# Required work
All of the data that follows is to be written out exactly, with images excluded.

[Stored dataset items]

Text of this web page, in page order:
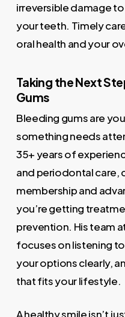
irreversible damage
your teeth. Timely
oral health and your
Taking the Next
Gums
Bleeding gums are
something needs
35+ years of
and periodontal care,
membership and
you’re getting
prevention. His team
focuses on listening
your options clearly,
that fits your lifestyle.
A healthy smile isn’t
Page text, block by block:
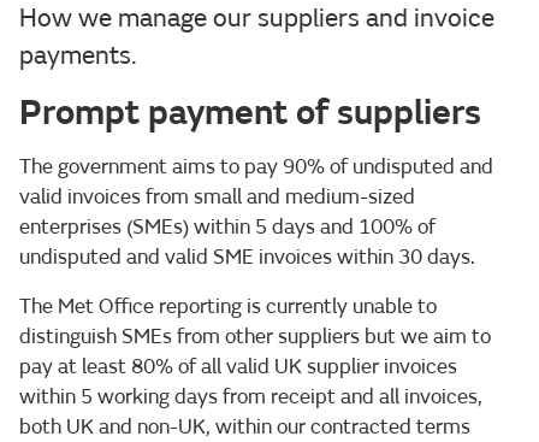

# Expected answer
Text of this web page, in page order:
irreversible damage
your teeth. Timely
oral health and your
Taking the Next
Gums
Bleeding gums are
something needs
35+ years of
and periodontal care,
membership and
you’re getting
prevention. His team
focuses on listening
your options clearly,
that fits your lifestyle.
A healthy smile isn’t
Page text, block by block:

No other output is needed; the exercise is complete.